(Records from a data source)
◇ ◇ ◇ ◇ ◇ ◇ ◇

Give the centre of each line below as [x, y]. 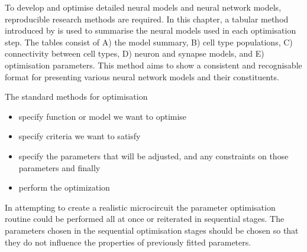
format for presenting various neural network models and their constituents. [142, 76]
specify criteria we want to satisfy [80, 136]
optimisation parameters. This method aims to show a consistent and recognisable [153, 65]
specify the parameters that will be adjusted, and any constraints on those [153, 156]
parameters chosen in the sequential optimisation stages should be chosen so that [152, 230]
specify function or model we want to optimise [103, 116]
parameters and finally [59, 167]
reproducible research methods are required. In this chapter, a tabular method [147, 19]
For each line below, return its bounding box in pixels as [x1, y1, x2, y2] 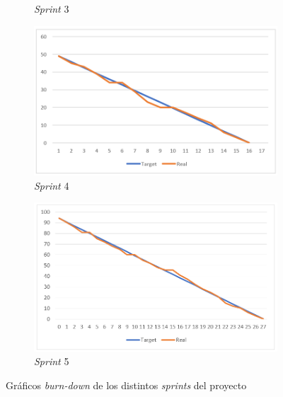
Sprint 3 [34, 1, 69, 16]
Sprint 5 [34, 354, 69, 369]
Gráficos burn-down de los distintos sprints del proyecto [6, 377, 247, 392]
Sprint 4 [34, 178, 69, 192]
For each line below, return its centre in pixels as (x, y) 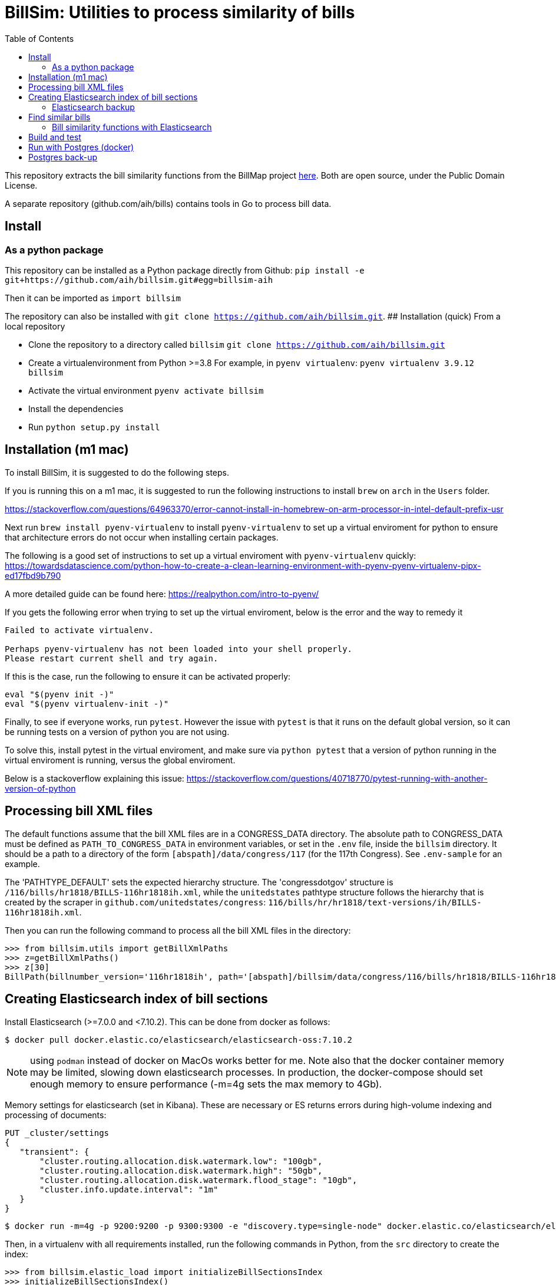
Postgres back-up (63, 157)
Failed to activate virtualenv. (79, 630)
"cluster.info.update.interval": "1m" (129, 1189)
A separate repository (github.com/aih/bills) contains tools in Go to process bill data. (168, 203)
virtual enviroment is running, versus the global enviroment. (120, 760)
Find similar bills (59, 117)
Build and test (55, 137)
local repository (35, 326)
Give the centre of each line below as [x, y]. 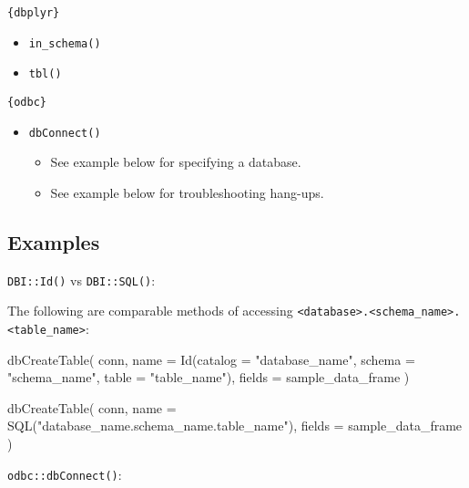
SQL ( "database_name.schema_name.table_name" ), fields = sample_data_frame [235, 426]
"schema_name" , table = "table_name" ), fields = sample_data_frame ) [209, 377]
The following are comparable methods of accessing [150, 311]
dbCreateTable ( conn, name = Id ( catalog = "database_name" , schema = [211, 359]
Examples [54, 241]
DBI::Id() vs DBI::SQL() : [82, 280]
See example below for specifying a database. [176, 162]
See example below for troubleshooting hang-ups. [187, 192]
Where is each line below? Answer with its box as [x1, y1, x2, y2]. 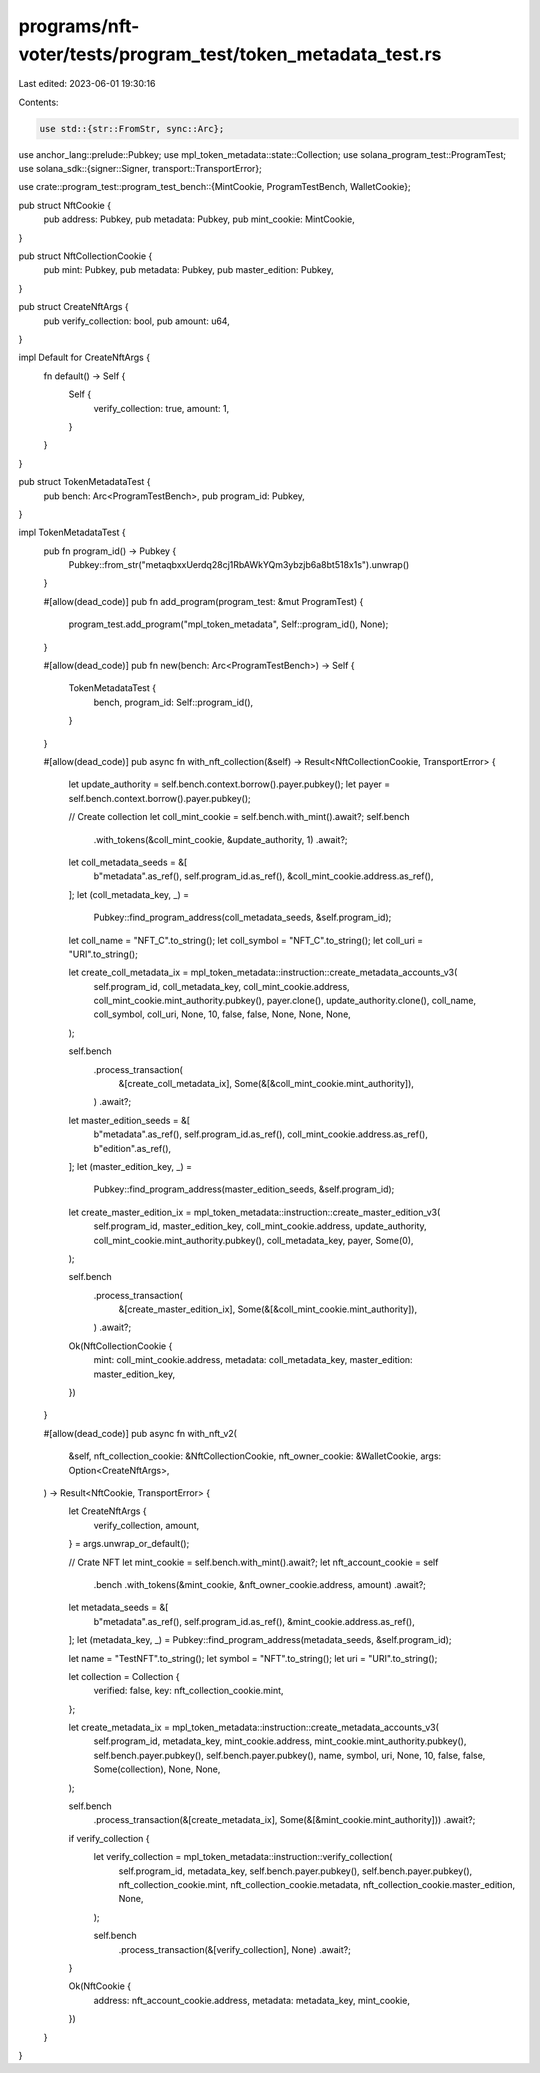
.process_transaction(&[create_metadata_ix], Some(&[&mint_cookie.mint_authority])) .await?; [93, 1814, 476, 1826]
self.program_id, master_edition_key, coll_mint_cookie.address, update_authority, [93, 1220, 427, 1232]
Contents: [18, 96, 59, 108]
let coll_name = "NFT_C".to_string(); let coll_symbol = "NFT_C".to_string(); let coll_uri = [68, 934, 424, 946]
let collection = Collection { [68, 1670, 180, 1682]
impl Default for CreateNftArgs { [18, 351, 150, 364]
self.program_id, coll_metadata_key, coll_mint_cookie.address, [93, 980, 350, 992]
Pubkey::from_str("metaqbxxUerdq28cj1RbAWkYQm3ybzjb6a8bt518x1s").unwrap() [68, 559, 410, 571]
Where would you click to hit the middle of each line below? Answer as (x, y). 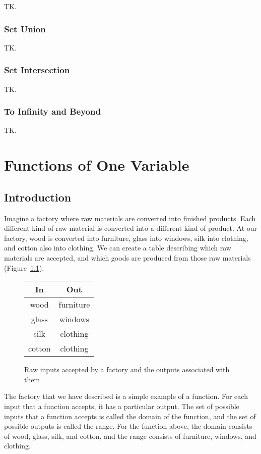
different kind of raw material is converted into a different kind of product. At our (131, 228)
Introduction (38, 197)
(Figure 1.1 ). (24, 267)
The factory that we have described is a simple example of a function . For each (126, 396)
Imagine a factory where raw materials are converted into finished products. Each (130, 218)
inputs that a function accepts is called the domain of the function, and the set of (130, 416)
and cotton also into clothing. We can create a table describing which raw (118, 248)
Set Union (25, 29)
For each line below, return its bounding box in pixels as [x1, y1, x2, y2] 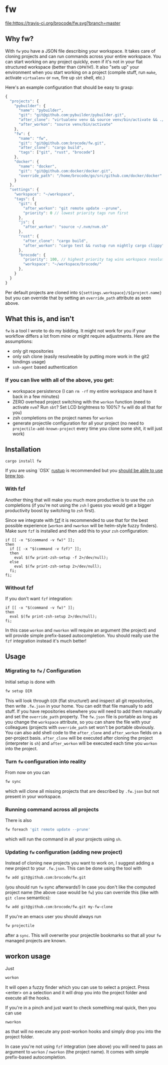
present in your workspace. [5, 793, 62, 799]
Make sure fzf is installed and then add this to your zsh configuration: [5, 528, 148, 534]
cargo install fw [5, 459, 41, 464]
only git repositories [12, 348, 54, 354]
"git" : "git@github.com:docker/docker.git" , [18, 168, 113, 173]
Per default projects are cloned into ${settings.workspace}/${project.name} [5, 289, 162, 295]
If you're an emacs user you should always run [5, 913, 101, 919]
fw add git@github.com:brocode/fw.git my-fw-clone [5, 905, 113, 910]
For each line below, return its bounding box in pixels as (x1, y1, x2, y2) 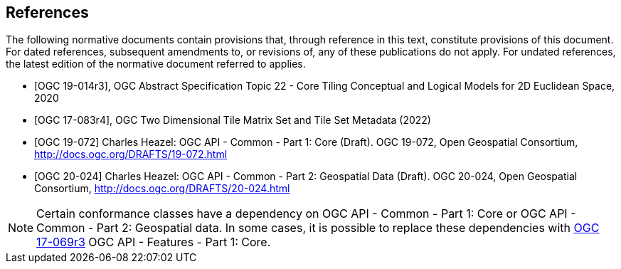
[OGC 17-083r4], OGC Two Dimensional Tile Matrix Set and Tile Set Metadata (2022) (34, 114, 431, 127)
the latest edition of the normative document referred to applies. (6, 58, 306, 70)
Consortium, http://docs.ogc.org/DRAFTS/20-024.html (34, 182, 290, 195)
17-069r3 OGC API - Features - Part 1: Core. (36, 235, 271, 250)
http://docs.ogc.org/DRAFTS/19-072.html (34, 148, 228, 161)
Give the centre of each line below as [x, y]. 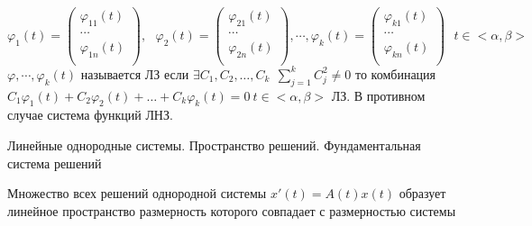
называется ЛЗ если [135, 73]
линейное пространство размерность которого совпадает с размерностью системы [232, 210]
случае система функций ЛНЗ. [90, 115]
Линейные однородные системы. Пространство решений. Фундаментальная [214, 145]
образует [422, 193]
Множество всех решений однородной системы [137, 193]
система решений [55, 163]
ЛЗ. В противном [378, 95]
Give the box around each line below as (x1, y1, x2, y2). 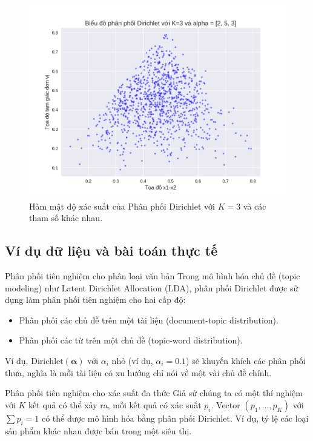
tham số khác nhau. (29, 211, 103, 224)
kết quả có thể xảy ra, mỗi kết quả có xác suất (28, 398, 202, 411)
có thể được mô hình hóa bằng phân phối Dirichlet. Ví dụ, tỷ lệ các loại (41, 411, 309, 424)
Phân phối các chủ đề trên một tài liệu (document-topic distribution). (19, 313, 278, 326)
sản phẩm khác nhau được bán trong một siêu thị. (5, 424, 192, 437)
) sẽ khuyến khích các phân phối (186, 354, 306, 366)
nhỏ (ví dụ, (111, 354, 153, 366)
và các (243, 199, 266, 212)
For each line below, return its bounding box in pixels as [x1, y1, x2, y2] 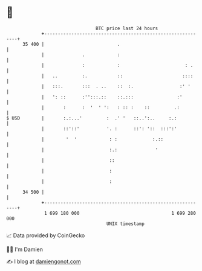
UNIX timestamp [106, 220, 145, 227]
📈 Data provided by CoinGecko [6, 232, 85, 239]
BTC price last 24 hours [96, 25, 158, 31]
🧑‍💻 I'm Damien [6, 246, 44, 253]
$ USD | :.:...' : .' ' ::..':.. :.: [6, 115, 177, 121]
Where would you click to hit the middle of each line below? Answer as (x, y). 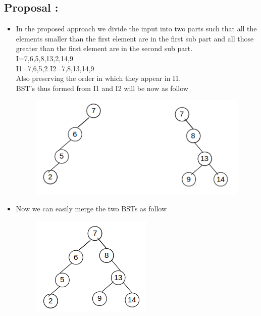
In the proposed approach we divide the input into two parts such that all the (136, 29)
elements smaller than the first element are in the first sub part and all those (135, 38)
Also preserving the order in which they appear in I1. (98, 78)
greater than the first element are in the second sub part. (104, 48)
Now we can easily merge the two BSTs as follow (91, 209)
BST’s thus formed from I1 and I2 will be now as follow (102, 88)
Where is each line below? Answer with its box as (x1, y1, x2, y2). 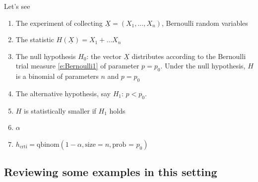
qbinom (37, 141, 60, 148)
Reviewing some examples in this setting (4, 164, 217, 180)
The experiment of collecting (15, 17, 103, 28)
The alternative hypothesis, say (15, 88, 111, 98)
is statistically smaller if (24, 105, 96, 116)
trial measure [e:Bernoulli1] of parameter (15, 61, 139, 71)
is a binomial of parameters (15, 71, 99, 81)
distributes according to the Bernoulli (131, 51, 246, 61)
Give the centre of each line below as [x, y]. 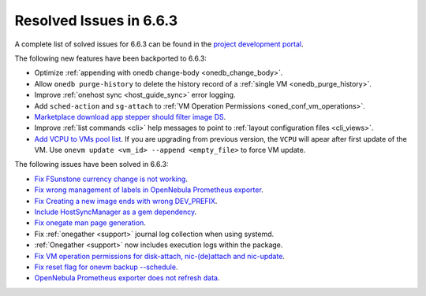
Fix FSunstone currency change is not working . [111, 179]
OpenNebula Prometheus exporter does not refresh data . [127, 278]
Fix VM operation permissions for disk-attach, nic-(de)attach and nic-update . [160, 256]
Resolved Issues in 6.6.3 [96, 20]
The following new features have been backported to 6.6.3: [110, 58]
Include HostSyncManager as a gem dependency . [116, 212]
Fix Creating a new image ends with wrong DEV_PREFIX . [126, 201]
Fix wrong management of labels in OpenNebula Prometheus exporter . [149, 190]
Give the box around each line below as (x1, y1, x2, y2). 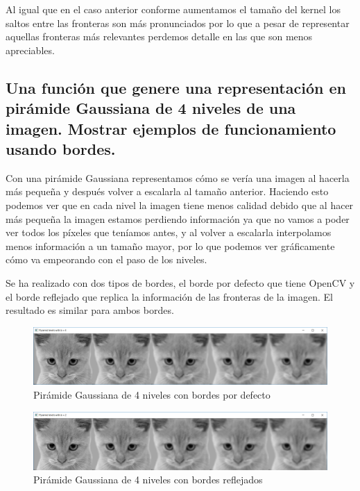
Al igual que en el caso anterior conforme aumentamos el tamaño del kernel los (6, 2, 341, 16)
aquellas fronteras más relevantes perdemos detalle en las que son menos (6, 29, 313, 44)
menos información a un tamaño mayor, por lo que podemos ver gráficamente (6, 238, 335, 253)
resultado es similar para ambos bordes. (6, 303, 174, 317)
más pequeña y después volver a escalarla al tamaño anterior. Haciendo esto (6, 184, 329, 199)
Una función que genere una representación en (6, 76, 346, 98)
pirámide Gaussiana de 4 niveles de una (6, 97, 296, 119)
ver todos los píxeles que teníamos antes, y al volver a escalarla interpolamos (6, 225, 332, 240)
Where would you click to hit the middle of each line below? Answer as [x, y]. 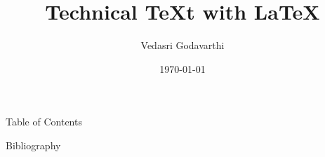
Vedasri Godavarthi [183, 45]
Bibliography [33, 145]
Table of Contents [44, 122]
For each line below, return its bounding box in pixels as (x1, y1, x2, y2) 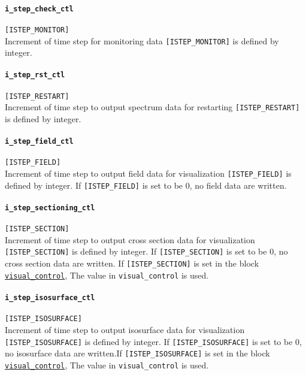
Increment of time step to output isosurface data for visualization (5, 323, 245, 335)
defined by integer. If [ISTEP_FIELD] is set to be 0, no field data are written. (5, 179, 287, 191)
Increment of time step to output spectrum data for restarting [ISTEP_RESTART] (5, 101, 300, 113)
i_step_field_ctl (5, 137, 74, 146)
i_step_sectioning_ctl (5, 203, 95, 212)
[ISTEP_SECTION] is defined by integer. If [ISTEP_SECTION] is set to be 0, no (5, 245, 288, 258)
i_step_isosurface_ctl (5, 294, 95, 303)
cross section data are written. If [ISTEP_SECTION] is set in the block (5, 257, 259, 270)
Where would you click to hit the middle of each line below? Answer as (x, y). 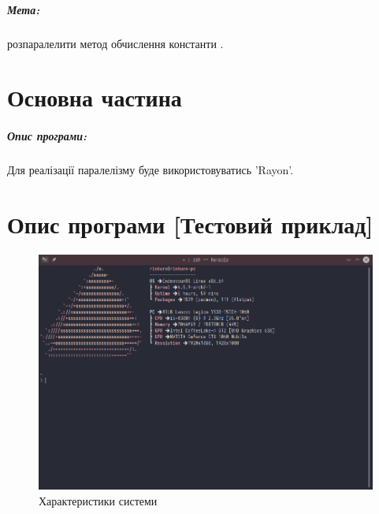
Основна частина (95, 97)
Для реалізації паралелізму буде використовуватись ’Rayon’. (150, 170)
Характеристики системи (98, 500)
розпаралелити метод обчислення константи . (115, 43)
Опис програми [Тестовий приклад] (190, 223)
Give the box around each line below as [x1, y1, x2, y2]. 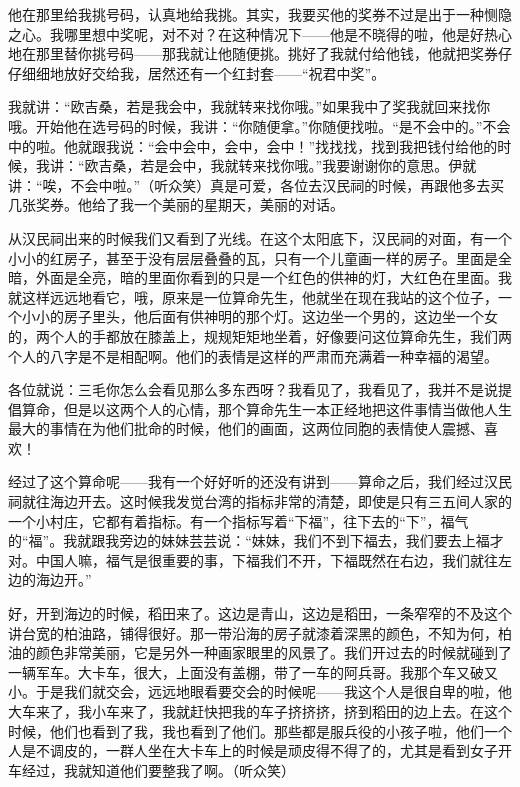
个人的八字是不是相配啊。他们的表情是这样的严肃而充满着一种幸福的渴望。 [8, 345, 498, 366]
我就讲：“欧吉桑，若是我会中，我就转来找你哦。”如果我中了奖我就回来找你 [8, 96, 491, 117]
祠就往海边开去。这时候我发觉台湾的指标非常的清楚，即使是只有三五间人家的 [8, 491, 512, 512]
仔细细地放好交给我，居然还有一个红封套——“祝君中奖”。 [8, 62, 386, 83]
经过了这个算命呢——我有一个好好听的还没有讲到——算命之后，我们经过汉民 [8, 471, 512, 492]
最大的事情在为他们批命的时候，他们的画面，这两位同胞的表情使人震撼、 [8, 418, 484, 439]
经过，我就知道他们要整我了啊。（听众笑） [21, 759, 295, 780]
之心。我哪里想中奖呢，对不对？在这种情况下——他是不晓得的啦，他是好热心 [8, 23, 512, 44]
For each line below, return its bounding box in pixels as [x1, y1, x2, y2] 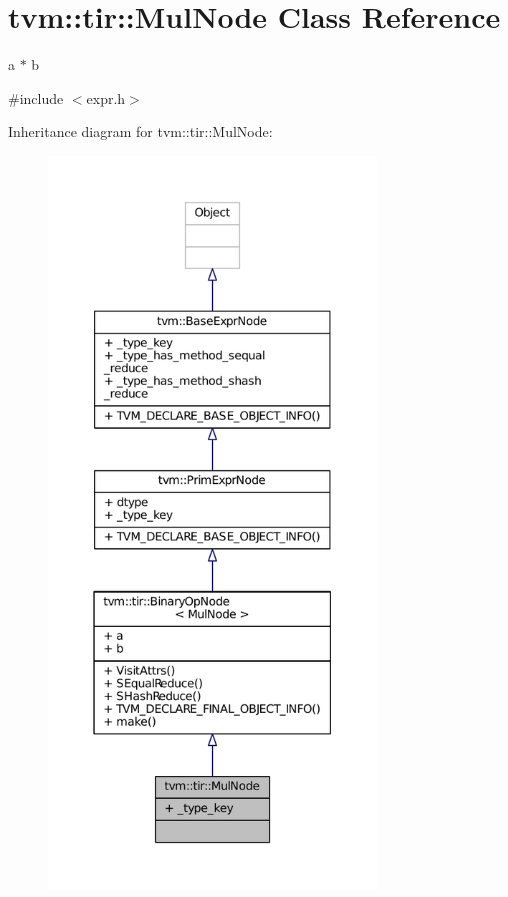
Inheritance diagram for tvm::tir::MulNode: [8, 121, 273, 142]
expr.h [86, 87, 126, 108]
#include [8, 87, 64, 108]
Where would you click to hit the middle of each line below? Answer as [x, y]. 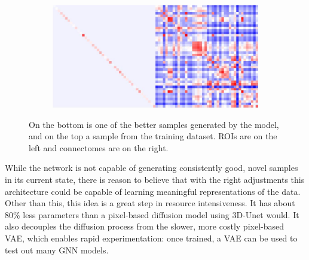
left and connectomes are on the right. [99, 147]
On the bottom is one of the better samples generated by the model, [154, 124]
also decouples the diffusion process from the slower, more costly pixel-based [144, 226]
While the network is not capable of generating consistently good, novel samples [152, 168]
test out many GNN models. [57, 250]
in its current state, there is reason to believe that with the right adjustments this [155, 179]
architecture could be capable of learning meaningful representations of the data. [153, 191]
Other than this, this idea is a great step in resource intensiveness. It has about [150, 203]
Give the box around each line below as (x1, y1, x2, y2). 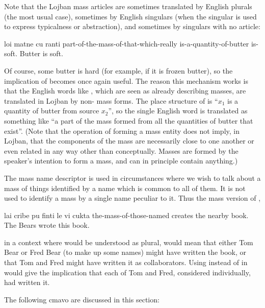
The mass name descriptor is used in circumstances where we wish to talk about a (4, 172, 261, 183)
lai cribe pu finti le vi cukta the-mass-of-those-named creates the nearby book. (4, 209, 249, 220)
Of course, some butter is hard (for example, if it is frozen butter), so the (4, 65, 233, 76)
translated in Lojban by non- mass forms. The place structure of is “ (4, 95, 218, 106)
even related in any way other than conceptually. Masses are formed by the (4, 145, 238, 156)
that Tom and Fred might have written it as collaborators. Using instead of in (4, 257, 248, 268)
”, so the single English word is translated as (108, 105, 248, 116)
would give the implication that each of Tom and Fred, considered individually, (4, 267, 251, 277)
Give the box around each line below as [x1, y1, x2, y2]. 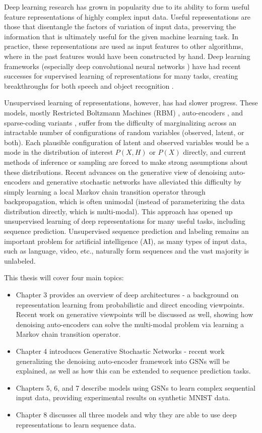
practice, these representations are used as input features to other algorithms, [4, 41, 243, 51]
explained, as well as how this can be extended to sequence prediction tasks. [16, 365, 251, 376]
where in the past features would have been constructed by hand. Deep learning [4, 50, 250, 61]
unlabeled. [4, 255, 36, 266]
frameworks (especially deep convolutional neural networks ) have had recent [4, 60, 241, 71]
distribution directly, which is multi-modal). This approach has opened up [4, 206, 233, 216]
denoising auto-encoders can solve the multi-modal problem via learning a [16, 319, 244, 329]
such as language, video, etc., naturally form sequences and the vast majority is [4, 245, 249, 256]
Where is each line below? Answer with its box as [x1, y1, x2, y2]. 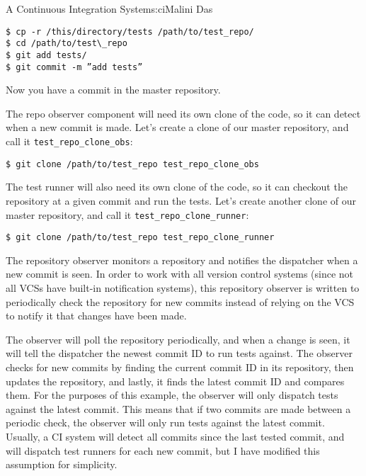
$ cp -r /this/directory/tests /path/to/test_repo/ [6, 26, 254, 37]
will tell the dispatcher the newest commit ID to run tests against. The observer [6, 346, 353, 361]
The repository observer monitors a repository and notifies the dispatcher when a [6, 252, 358, 267]
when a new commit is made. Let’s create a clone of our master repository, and [6, 120, 349, 135]
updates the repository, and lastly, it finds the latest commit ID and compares [6, 373, 345, 388]
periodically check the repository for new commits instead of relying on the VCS [6, 294, 355, 309]
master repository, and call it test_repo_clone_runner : [6, 207, 249, 222]
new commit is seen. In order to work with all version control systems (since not [6, 266, 354, 281]
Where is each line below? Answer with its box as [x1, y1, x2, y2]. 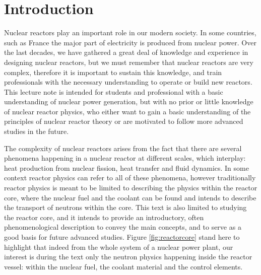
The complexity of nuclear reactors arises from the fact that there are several [4, 143, 242, 153]
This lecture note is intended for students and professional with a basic [4, 86, 223, 97]
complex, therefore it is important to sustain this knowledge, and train [4, 66, 222, 77]
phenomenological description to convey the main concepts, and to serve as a [4, 222, 241, 232]
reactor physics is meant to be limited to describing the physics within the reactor [4, 182, 257, 193]
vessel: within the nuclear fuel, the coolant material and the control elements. [4, 261, 243, 271]
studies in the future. [4, 126, 69, 136]
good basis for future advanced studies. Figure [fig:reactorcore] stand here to [4, 232, 240, 242]

◇ ◇ ◇ ◇ ◇ ◇ ◇

EXERCISE DETAILS >> If a picture sits between the line containing "Of course, some" and the line containing "unlabeled. [4, 255, 36, 266]", leave it out, and return the lines of that range above exactly, both ends included.

RESULT >>
Of course, some butter is hard (for example, if it is frozen butter), so the (4, 65, 233, 76)
translated in Lojban by non- mass forms. The place structure of is “ (4, 95, 218, 106)
even related in any way other than conceptually. Masses are formed by the (4, 145, 238, 156)
that Tom and Fred might have written it as collaborators. Using instead of in (4, 257, 248, 268)
”, so the single English word is translated as (108, 105, 248, 116)
would give the implication that each of Tom and Fred, considered individually, (4, 267, 251, 277)
Give the box around each line below as [x1, y1, x2, y2]. 
practice, these representations are used as input features to other algorithms, [4, 41, 243, 51]
explained, as well as how this can be extended to sequence prediction tasks. [16, 365, 251, 376]
where in the past features would have been constructed by hand. Deep learning [4, 50, 250, 61]
unlabeled. [4, 255, 36, 266]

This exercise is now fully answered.